[Dataset excerpts]
····················

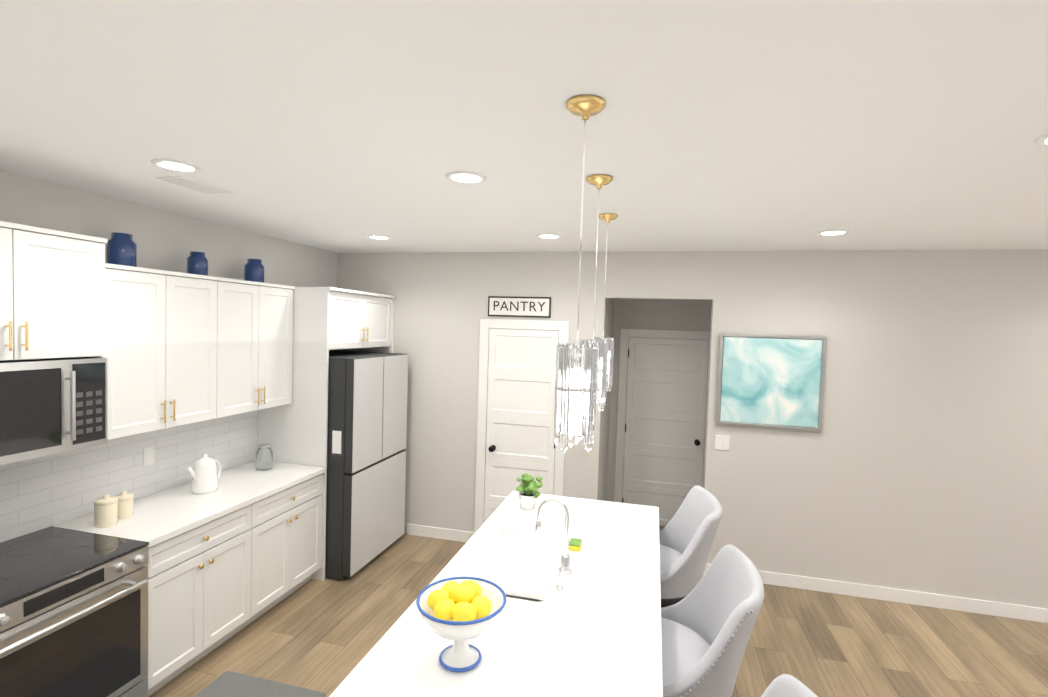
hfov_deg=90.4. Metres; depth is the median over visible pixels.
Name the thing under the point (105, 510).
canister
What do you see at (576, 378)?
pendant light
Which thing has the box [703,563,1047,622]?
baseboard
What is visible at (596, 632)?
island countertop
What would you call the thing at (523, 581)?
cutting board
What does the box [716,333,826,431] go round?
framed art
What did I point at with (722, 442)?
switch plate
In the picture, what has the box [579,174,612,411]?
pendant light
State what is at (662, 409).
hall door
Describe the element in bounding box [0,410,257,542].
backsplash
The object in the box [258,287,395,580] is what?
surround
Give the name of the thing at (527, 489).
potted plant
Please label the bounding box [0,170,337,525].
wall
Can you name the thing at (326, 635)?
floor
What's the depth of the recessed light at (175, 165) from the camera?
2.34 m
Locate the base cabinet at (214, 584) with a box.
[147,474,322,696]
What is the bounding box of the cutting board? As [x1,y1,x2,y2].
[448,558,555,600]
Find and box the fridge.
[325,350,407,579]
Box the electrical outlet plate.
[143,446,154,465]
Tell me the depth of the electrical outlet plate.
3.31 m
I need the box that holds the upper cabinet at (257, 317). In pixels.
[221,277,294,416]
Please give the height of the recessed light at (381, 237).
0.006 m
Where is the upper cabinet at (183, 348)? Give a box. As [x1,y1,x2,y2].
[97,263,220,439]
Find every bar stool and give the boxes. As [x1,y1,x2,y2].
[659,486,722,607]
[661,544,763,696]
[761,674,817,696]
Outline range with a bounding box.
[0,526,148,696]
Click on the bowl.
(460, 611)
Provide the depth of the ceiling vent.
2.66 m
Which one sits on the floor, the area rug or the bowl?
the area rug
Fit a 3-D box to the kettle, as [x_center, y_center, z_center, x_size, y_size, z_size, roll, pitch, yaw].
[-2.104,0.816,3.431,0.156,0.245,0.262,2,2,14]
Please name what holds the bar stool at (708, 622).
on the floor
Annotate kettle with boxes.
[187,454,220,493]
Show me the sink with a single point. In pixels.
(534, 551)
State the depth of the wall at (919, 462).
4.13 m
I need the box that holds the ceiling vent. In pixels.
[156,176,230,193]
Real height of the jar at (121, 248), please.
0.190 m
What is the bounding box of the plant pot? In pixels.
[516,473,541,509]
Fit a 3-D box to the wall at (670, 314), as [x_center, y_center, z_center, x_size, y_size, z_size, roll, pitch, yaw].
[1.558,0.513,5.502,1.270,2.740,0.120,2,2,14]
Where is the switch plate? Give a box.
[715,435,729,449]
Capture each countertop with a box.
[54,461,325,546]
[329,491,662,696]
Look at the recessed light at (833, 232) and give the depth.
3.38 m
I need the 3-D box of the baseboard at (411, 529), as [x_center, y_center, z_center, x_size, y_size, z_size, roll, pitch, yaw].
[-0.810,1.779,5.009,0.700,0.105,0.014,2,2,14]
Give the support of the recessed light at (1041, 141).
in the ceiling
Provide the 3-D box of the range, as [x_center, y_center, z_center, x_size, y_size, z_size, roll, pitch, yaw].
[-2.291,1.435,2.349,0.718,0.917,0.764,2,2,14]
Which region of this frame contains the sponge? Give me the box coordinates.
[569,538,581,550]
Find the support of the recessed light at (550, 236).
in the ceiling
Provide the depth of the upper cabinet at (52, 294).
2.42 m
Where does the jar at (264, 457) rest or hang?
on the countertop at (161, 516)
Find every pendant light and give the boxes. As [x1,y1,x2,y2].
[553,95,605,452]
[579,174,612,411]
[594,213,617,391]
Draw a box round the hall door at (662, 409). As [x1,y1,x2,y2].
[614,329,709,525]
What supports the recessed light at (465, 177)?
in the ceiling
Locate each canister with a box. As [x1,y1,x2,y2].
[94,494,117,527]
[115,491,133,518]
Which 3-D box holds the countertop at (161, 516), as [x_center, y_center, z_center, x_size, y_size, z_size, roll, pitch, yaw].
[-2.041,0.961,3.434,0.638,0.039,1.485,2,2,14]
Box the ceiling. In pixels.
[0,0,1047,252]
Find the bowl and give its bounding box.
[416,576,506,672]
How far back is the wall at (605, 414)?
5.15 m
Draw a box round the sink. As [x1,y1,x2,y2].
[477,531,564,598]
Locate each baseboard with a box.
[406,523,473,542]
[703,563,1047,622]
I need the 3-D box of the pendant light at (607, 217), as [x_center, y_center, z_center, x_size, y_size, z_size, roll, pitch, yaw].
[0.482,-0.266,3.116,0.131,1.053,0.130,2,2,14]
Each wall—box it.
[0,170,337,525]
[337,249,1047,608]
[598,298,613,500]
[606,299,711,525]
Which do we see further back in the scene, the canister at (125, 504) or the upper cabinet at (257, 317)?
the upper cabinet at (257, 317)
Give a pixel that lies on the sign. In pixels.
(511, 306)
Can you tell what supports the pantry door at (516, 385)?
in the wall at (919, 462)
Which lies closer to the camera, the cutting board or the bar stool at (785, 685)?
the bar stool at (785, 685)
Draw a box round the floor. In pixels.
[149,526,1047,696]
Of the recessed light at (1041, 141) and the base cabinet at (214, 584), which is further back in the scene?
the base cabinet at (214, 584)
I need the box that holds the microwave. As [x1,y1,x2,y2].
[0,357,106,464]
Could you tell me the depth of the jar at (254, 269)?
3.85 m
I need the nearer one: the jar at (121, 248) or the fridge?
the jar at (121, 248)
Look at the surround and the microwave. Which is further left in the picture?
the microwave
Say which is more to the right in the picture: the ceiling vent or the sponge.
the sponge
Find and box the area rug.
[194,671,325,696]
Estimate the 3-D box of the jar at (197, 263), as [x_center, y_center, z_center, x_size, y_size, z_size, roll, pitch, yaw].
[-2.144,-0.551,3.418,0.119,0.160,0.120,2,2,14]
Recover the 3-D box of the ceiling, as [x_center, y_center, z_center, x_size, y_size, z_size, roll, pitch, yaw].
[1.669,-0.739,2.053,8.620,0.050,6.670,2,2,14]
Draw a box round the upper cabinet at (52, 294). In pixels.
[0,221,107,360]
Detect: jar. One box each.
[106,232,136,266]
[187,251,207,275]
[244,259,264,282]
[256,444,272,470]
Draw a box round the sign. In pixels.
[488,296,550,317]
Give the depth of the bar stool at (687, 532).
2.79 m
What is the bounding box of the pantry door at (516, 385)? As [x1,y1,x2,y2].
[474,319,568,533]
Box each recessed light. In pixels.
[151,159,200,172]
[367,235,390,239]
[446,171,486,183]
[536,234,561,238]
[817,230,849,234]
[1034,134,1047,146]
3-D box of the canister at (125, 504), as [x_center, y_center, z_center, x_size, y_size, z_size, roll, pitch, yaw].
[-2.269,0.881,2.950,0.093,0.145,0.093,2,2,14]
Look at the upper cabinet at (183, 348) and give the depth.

····················

▶ [PROBLEM REQUIREMENTS] All of the lines above must be printed again exactly, and no picture may appear in the copy.

▶ [SOLUTION FOR THIS TASK]
hfov_deg=90.4. Metres; depth is the median over visible pixels.
Name the thing under the point (105, 510).
canister
What do you see at (576, 378)?
pendant light
Which thing has the box [703,563,1047,622]?
baseboard
What is visible at (596, 632)?
island countertop
What would you call the thing at (523, 581)?
cutting board
What does the box [716,333,826,431] go round?
framed art
What did I point at with (722, 442)?
switch plate
In the picture, what has the box [579,174,612,411]?
pendant light
State what is at (662, 409).
hall door
Describe the element in bounding box [0,410,257,542].
backsplash
The object in the box [258,287,395,580] is what?
surround
Give the name of the thing at (527, 489).
potted plant
Please label the bounding box [0,170,337,525].
wall
Can you name the thing at (326, 635)?
floor
What's the depth of the recessed light at (175, 165) from the camera?
2.34 m
Locate the base cabinet at (214, 584) with a box.
[147,474,322,696]
What is the bounding box of the cutting board? As [x1,y1,x2,y2].
[448,558,555,600]
Find and box the fridge.
[325,350,407,579]
Box the electrical outlet plate.
[143,446,154,465]
Tell me the depth of the electrical outlet plate.
3.31 m
I need the box that holds the upper cabinet at (257, 317). In pixels.
[221,277,294,416]
Please give the height of the recessed light at (381, 237).
0.006 m
Where is the upper cabinet at (183, 348)? Give a box. As [x1,y1,x2,y2].
[97,263,220,439]
Find every bar stool and give the boxes. As [x1,y1,x2,y2].
[659,486,722,607]
[661,544,763,696]
[761,674,817,696]
Outline range with a bounding box.
[0,526,148,696]
Click on the bowl.
(460, 611)
Provide the depth of the ceiling vent.
2.66 m
Which one sits on the floor, the area rug or the bowl?
the area rug
Fit a 3-D box to the kettle, as [x_center, y_center, z_center, x_size, y_size, z_size, roll, pitch, yaw].
[-2.104,0.816,3.431,0.156,0.245,0.262,2,2,14]
Please name what holds the bar stool at (708, 622).
on the floor
Annotate kettle with boxes.
[187,454,220,493]
Show me the sink with a single point. In pixels.
(534, 551)
State the depth of the wall at (919, 462).
4.13 m
I need the box that holds the ceiling vent. In pixels.
[156,176,230,193]
Real height of the jar at (121, 248), please.
0.190 m
What is the bounding box of the plant pot? In pixels.
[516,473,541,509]
Fit a 3-D box to the wall at (670, 314), as [x_center, y_center, z_center, x_size, y_size, z_size, roll, pitch, yaw].
[1.558,0.513,5.502,1.270,2.740,0.120,2,2,14]
Where is the switch plate? Give a box.
[715,435,729,449]
Capture each countertop with a box.
[54,461,325,546]
[329,491,662,696]
Look at the recessed light at (833, 232) and give the depth.
3.38 m
I need the 3-D box of the baseboard at (411, 529), as [x_center, y_center, z_center, x_size, y_size, z_size, roll, pitch, yaw].
[-0.810,1.779,5.009,0.700,0.105,0.014,2,2,14]
Give the support of the recessed light at (1041, 141).
in the ceiling
Provide the 3-D box of the range, as [x_center, y_center, z_center, x_size, y_size, z_size, roll, pitch, yaw].
[-2.291,1.435,2.349,0.718,0.917,0.764,2,2,14]
Which region of this frame contains the sponge? Give me the box coordinates.
[569,538,581,550]
Find the support of the recessed light at (550, 236).
in the ceiling
Provide the depth of the upper cabinet at (52, 294).
2.42 m
Where does the jar at (264, 457) rest or hang?
on the countertop at (161, 516)
Find every pendant light and give the boxes. As [x1,y1,x2,y2].
[553,95,605,452]
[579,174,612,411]
[594,213,617,391]
Draw a box round the hall door at (662, 409). As [x1,y1,x2,y2].
[614,329,709,525]
What supports the recessed light at (465, 177)?
in the ceiling
Locate each canister with a box. As [x1,y1,x2,y2].
[94,494,117,527]
[115,491,133,518]
Which 3-D box holds the countertop at (161, 516), as [x_center, y_center, z_center, x_size, y_size, z_size, roll, pitch, yaw].
[-2.041,0.961,3.434,0.638,0.039,1.485,2,2,14]
Box the ceiling. In pixels.
[0,0,1047,252]
Find the bowl and give its bounding box.
[416,576,506,672]
How far back is the wall at (605, 414)?
5.15 m
Draw a box round the sink. As [x1,y1,x2,y2].
[477,531,564,598]
Locate each baseboard with a box.
[406,523,473,542]
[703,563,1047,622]
I need the 3-D box of the pendant light at (607, 217), as [x_center, y_center, z_center, x_size, y_size, z_size, roll, pitch, yaw].
[0.482,-0.266,3.116,0.131,1.053,0.130,2,2,14]
Each wall—box it.
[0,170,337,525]
[337,249,1047,608]
[598,298,613,500]
[606,299,711,525]
Which do we see further back in the scene, the canister at (125, 504) or the upper cabinet at (257, 317)?
the upper cabinet at (257, 317)
Give a pixel that lies on the sign. In pixels.
(511, 306)
Can you tell what supports the pantry door at (516, 385)?
in the wall at (919, 462)
Which lies closer to the camera, the cutting board or the bar stool at (785, 685)?
the bar stool at (785, 685)
Draw a box round the floor. In pixels.
[149,526,1047,696]
Of the recessed light at (1041, 141) and the base cabinet at (214, 584), which is further back in the scene?
the base cabinet at (214, 584)
I need the box that holds the microwave. As [x1,y1,x2,y2].
[0,357,106,464]
Could you tell me the depth of the jar at (254, 269)?
3.85 m
I need the nearer one: the jar at (121, 248) or the fridge?
the jar at (121, 248)
Look at the surround and the microwave. Which is further left in the picture?
the microwave
Say which is more to the right in the picture: the ceiling vent or the sponge.
the sponge
Find and box the area rug.
[194,671,325,696]
Estimate the 3-D box of the jar at (197, 263), as [x_center, y_center, z_center, x_size, y_size, z_size, roll, pitch, yaw].
[-2.144,-0.551,3.418,0.119,0.160,0.120,2,2,14]
Recover the 3-D box of the ceiling, as [x_center, y_center, z_center, x_size, y_size, z_size, roll, pitch, yaw].
[1.669,-0.739,2.053,8.620,0.050,6.670,2,2,14]
Draw a box round the upper cabinet at (52, 294). In pixels.
[0,221,107,360]
Detect: jar. One box each.
[106,232,136,266]
[187,251,207,275]
[244,259,264,282]
[256,444,272,470]
Draw a box round the sign. In pixels.
[488,296,550,317]
Give the depth of the bar stool at (687, 532).
2.79 m
What is the bounding box of the pantry door at (516, 385)? As [x1,y1,x2,y2].
[474,319,568,533]
Box each recessed light. In pixels.
[151,159,200,172]
[367,235,390,239]
[446,171,486,183]
[536,234,561,238]
[817,230,849,234]
[1034,134,1047,146]
3-D box of the canister at (125, 504), as [x_center, y_center, z_center, x_size, y_size, z_size, roll, pitch, yaw].
[-2.269,0.881,2.950,0.093,0.145,0.093,2,2,14]
Look at the upper cabinet at (183, 348) and give the depth.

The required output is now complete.